You are viewing a plain text version of this content. The canonical link for it is here.
Posted to dev@nutch.apache.org by "Gabriele Kahlout (Issue Comment Edited) (JIRA)" <ji...@apache.org> on 2012/02/26 19:26:48 UTC
[jira] [Issue Comment Edited] (NUTCH-1001) bin/nutch fetch/parse handle crawl/segments directory

    [ https://issues.apache.org/jira/browse/NUTCH-1001?page=com.atlassian.jira.plugin.system.issuetabpanels:comment-tabpanel&focusedCommentId=13216802#comment-13216802 ] 
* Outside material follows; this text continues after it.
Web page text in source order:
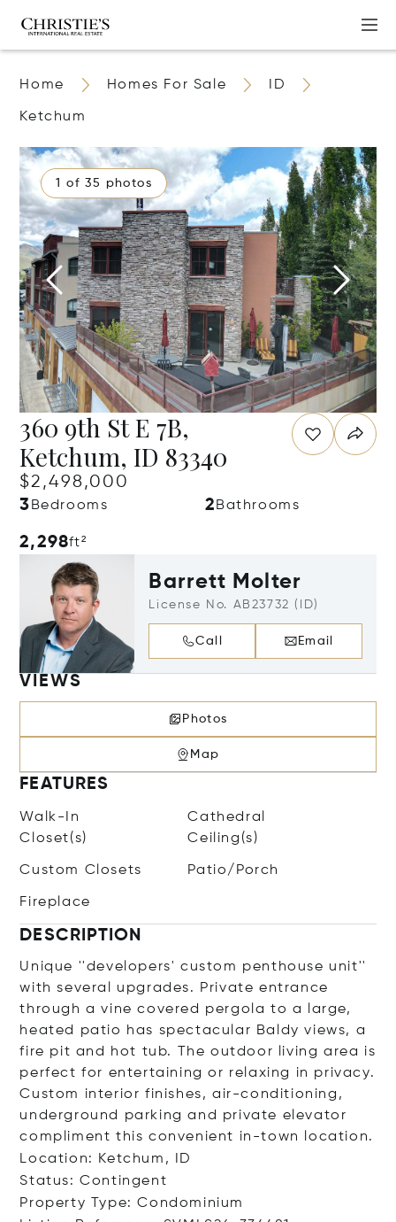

Gabriele Kahlout edited comment on NUTCH-1001 at 2/26/12 6:25 PM:
------------------------------------------------------------------

I've re-applied the desired changes to the Fetcher file, this time without changing the indentation and formatting of the file.

The attached patch is just for the Fetcher file. Once you agree on it, I'll be happy to carry the dual changes to the Parser file as well.
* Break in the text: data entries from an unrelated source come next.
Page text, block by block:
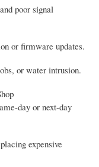
poor signal
or firmware updates.
or water intrusion.
day or next-day
expensive
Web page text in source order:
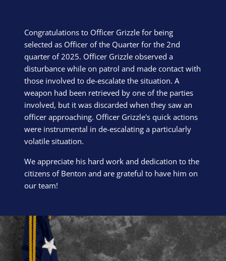
Congratulations to Officer Grizzle for being
selected as Officer of the Quarter for the 2nd
quarter of 2025. Officer Grizzle observed a
disturbance while on patrol and made contact with
those involved to de-escalate the situation. A
weapon had been retrieved by one of the parties
involved, but it was discarded when they saw an
officer approaching. Officer Grizzle's quick actions
were instrumental in de-escalating a particularly
volatile situation.
We appreciate his hard work and dedication to the
citizens of Benton and are grateful to have him on
our team!
Block Image

I've also attached the modified file with the patch applied to it. It's based on the latest checkout of branch-1.4, rev 1293880. 

The novelty introduced by the patch is a fetch file that expects an array of segments (so a directory) and processes each one in turn:

{code}
  private void fetch(FileStatus[] segsStates, int threads) throws IOException{
	for(FileStatus segmentStatus : segsStates){
		fetch(segmentStatus.getPath(), threads);
	}
  }
{code}

The mechanism to identify whether the user input is a directory of segments or not is doen by examining the input filename. If it's a long timestamp then it's a segment, otherwise it might be a directory (or wrong input).
{code}
try {
      validateSegmentName(segment); 
      fetch(segment, threads);
      return 0;
    } catch(NumberFormatException nfe){
	  FileStatus[] segStates = segment.getFileSystem(getConf()).listStatus(segment);
	  fetch(segStates, threads);
	  return 0;
	}
{code}
                
      was (Author: simpatico):
    I've re-applied the desired changes to the Fetcher file, this time without changing the indentation and formatting of the file.

The attached patch is just for the Fetcher file. Once you agree on it, I'll be happy to carry the dual changes to the Parser file as well.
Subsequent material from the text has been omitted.